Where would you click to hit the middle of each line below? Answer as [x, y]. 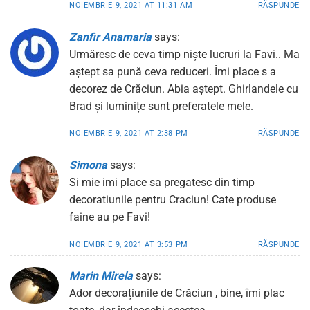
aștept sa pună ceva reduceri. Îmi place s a [173, 71]
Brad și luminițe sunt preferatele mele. [161, 106]
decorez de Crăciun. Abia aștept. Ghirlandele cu [184, 89]
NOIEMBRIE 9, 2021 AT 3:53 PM [129, 244]
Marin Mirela [101, 276]
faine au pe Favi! [110, 217]
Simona [88, 165]
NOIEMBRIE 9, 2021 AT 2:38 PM [129, 134]
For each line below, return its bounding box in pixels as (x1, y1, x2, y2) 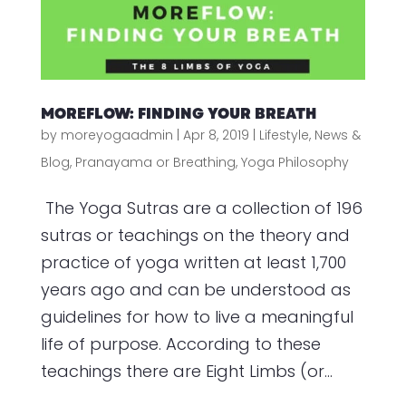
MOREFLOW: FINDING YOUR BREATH (40, 102, 316, 124)
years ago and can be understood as (40, 277, 351, 301)
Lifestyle (258, 125, 309, 144)
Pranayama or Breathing (74, 152, 236, 171)
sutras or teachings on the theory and (40, 223, 350, 246)
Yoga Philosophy (240, 152, 349, 171)
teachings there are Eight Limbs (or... (40, 359, 333, 382)
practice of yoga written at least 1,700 (40, 250, 346, 274)
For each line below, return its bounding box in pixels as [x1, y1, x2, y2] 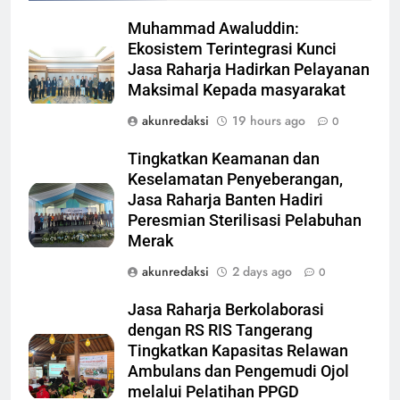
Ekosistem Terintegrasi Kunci [128, 39, 337, 58]
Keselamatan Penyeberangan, [128, 170, 343, 188]
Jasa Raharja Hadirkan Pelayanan [128, 60, 370, 79]
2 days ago [232, 262, 292, 280]
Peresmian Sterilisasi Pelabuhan [128, 211, 362, 229]
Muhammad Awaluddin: [128, 19, 299, 37]
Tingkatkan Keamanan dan [128, 149, 320, 168]
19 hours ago [232, 111, 305, 129]
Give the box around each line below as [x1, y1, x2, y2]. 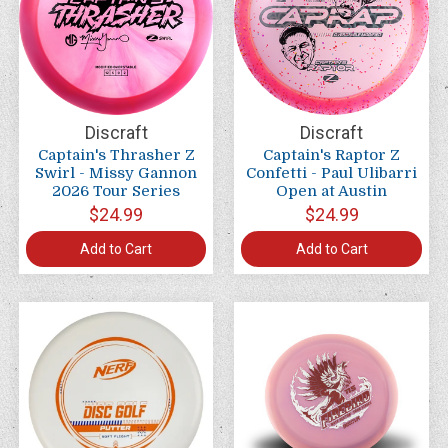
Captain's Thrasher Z [37, 146, 195, 165]
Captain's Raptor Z [263, 146, 400, 165]
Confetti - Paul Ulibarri [246, 164, 417, 183]
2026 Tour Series [52, 182, 181, 201]
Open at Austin [276, 182, 387, 201]
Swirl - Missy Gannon [35, 164, 198, 183]
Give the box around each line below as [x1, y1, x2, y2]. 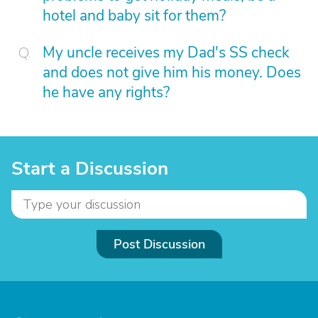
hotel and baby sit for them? [43, 6, 226, 26]
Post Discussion [113, 236, 205, 253]
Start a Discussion [11, 156, 168, 181]
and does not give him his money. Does [43, 62, 301, 82]
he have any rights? [43, 82, 170, 102]
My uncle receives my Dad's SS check [43, 43, 290, 62]
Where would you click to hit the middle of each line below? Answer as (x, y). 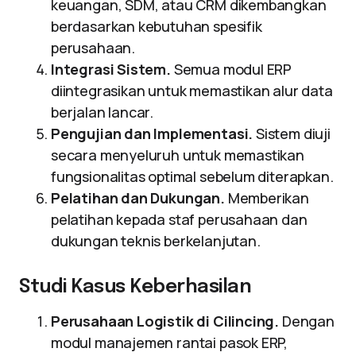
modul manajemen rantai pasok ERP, (170, 342)
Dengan (307, 321)
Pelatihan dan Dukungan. (138, 198)
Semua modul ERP (231, 69)
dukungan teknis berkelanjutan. (156, 241)
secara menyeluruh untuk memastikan (178, 155)
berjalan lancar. (103, 112)
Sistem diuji (292, 133)
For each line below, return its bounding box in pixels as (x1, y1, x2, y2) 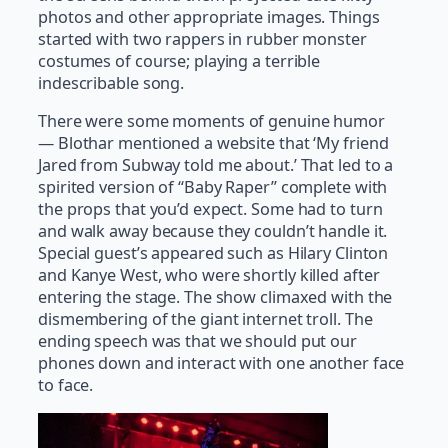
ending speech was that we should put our (38, 330, 357, 353)
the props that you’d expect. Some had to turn (38, 198, 383, 221)
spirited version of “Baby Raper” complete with (38, 176, 388, 199)
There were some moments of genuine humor (38, 110, 385, 133)
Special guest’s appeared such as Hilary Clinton (38, 242, 389, 265)
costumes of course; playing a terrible (38, 50, 321, 73)
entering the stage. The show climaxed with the (38, 286, 393, 309)
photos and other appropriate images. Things (38, 6, 380, 29)
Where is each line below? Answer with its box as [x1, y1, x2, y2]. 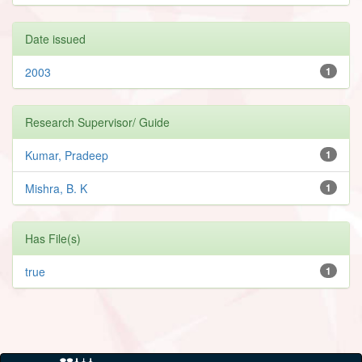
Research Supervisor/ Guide [25, 113, 170, 130]
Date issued [25, 30, 86, 47]
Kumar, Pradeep [25, 146, 108, 163]
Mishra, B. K [25, 179, 87, 196]
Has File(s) [25, 229, 81, 246]
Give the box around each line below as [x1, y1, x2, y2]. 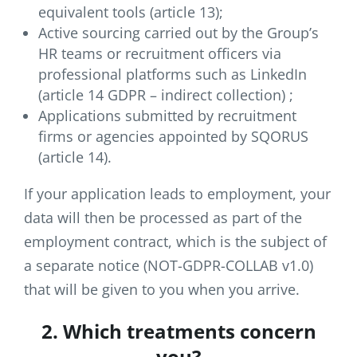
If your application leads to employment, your [24, 183, 331, 203]
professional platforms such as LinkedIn [38, 64, 307, 84]
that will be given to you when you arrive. [24, 279, 300, 299]
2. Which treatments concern [41, 318, 316, 345]
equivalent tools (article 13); [38, 2, 223, 22]
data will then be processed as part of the [24, 207, 302, 227]
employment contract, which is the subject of [24, 231, 327, 251]
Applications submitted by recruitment [38, 105, 296, 125]
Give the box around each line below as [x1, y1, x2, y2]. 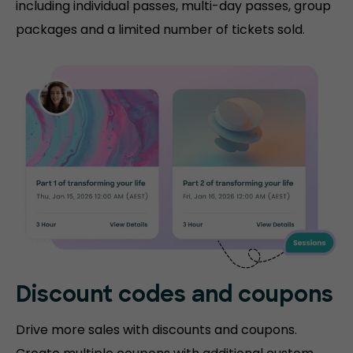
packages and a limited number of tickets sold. [16, 20, 305, 39]
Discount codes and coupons [16, 284, 333, 307]
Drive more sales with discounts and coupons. [16, 320, 297, 339]
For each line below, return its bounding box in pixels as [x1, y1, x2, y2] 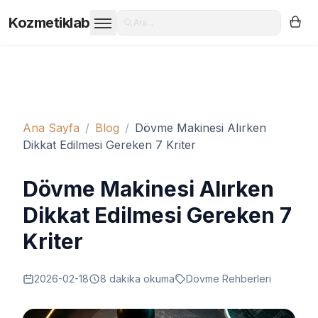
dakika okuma [106, 273, 175, 285]
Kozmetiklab [9, 13, 90, 31]
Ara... [133, 16, 153, 28]
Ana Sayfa [23, 121, 79, 135]
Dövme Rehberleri [186, 273, 271, 285]
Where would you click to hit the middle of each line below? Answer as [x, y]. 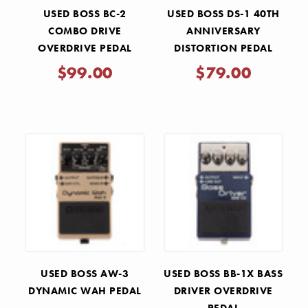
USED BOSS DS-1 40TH [223, 13]
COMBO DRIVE [85, 31]
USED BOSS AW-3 [85, 274]
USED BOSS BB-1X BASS [223, 274]
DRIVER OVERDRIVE [223, 291]
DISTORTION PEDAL [223, 48]
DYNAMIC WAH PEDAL [85, 291]
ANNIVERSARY [223, 31]
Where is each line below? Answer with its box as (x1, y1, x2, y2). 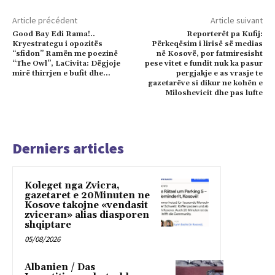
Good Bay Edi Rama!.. (12, 29, 95, 39)
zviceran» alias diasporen (25, 209, 149, 221)
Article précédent (12, 14, 77, 26)
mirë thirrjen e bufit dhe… (12, 68, 110, 78)
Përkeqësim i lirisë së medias (151, 39, 263, 48)
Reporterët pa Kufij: (186, 29, 263, 39)
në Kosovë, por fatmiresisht (156, 48, 263, 58)
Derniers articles (12, 138, 124, 158)
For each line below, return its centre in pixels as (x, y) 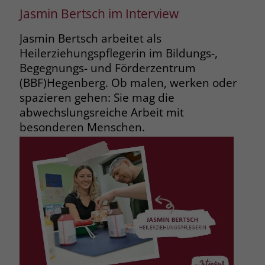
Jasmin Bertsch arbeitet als (90, 38)
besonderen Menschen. (82, 127)
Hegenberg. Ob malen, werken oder (142, 83)
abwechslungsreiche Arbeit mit (101, 112)
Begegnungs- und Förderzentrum (107, 68)
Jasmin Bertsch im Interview (99, 14)
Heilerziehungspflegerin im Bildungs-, (118, 53)
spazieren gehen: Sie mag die (97, 98)
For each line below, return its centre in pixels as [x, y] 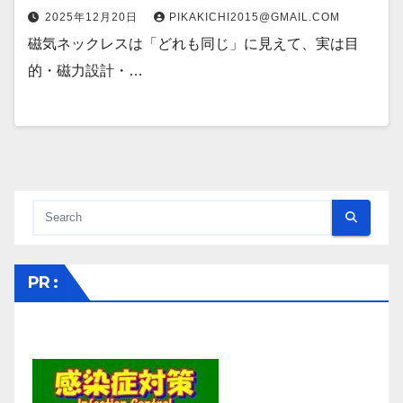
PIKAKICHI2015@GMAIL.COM [255, 18]
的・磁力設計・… [85, 71]
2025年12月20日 [93, 18]
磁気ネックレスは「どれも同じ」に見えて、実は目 [193, 44]
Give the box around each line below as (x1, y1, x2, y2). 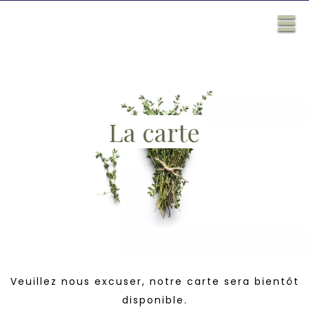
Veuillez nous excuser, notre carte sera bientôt (10, 274, 299, 288)
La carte (103, 114, 206, 148)
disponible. (121, 292, 188, 307)
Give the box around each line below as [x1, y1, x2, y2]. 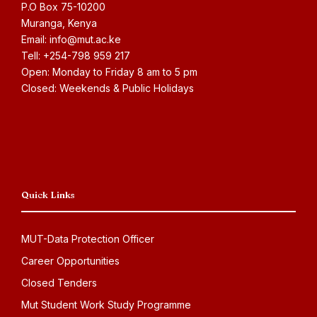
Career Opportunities [21, 255, 120, 267]
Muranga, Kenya [21, 17, 97, 29]
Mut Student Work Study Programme [21, 299, 191, 311]
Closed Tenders [21, 277, 97, 289]
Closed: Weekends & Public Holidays [21, 82, 194, 94]
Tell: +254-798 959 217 [21, 50, 130, 62]
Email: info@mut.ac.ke [21, 33, 121, 45]
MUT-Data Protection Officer [21, 233, 154, 245]
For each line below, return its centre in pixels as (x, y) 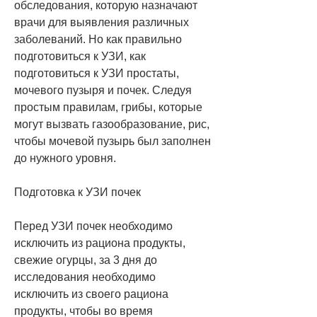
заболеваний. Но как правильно (98, 39)
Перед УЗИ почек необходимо (93, 226)
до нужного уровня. (65, 158)
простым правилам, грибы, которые (108, 107)
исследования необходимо (85, 277)
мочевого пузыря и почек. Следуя (103, 90)
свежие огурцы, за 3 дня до (86, 260)
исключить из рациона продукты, (100, 243)
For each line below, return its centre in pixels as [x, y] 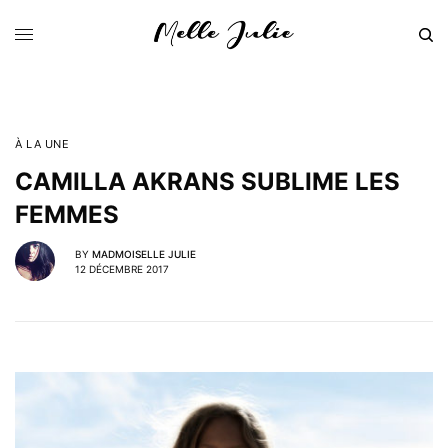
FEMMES [67, 214]
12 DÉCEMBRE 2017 [122, 268]
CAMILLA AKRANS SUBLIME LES [207, 181]
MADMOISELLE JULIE [144, 253]
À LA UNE [42, 144]
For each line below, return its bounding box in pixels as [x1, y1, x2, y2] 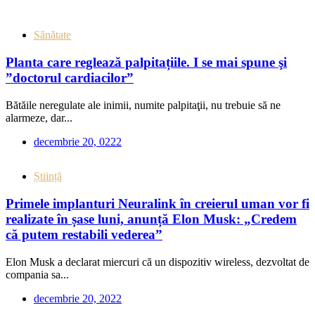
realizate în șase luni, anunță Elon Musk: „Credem [6, 212, 297, 227]
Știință [34, 170, 62, 183]
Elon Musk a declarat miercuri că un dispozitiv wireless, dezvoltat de [6, 255, 309, 268]
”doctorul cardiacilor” [6, 70, 134, 86]
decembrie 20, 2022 [34, 292, 122, 304]
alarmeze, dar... [6, 111, 72, 124]
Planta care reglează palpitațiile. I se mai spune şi [6, 55, 287, 70]
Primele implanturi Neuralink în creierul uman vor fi [6, 196, 309, 212]
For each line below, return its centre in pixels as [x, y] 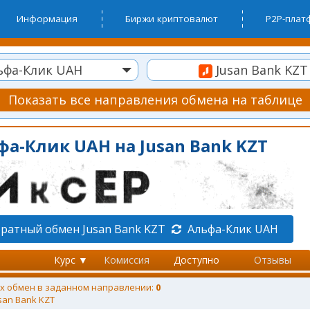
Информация [47, 19]
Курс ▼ [71, 260]
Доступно [197, 260]
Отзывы [273, 260]
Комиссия [127, 260]
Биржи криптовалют [172, 19]
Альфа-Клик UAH [231, 229]
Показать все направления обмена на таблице [155, 100]
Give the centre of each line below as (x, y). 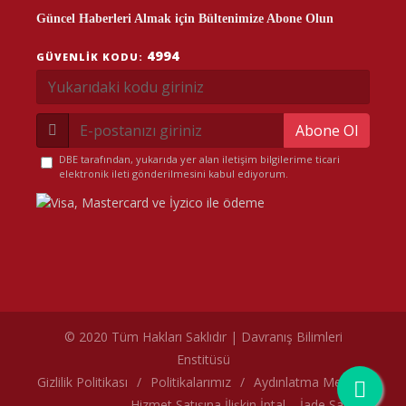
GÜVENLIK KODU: (92, 57)
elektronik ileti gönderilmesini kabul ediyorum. (174, 174)
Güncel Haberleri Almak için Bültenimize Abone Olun (185, 19)
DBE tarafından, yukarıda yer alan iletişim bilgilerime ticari (199, 159)
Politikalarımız (191, 382)
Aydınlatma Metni (305, 382)
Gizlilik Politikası (82, 382)
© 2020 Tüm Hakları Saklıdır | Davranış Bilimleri (203, 336)

.....

◆ **PROBLEM REQUIREMENTS**: Your task is to copy every line in the entries that holds the string "coupons".

◆ **FINISHED TASK**:
Discount codes and coupons [16, 284, 333, 307]
Drive more sales with discounts and coupons. [16, 320, 297, 339]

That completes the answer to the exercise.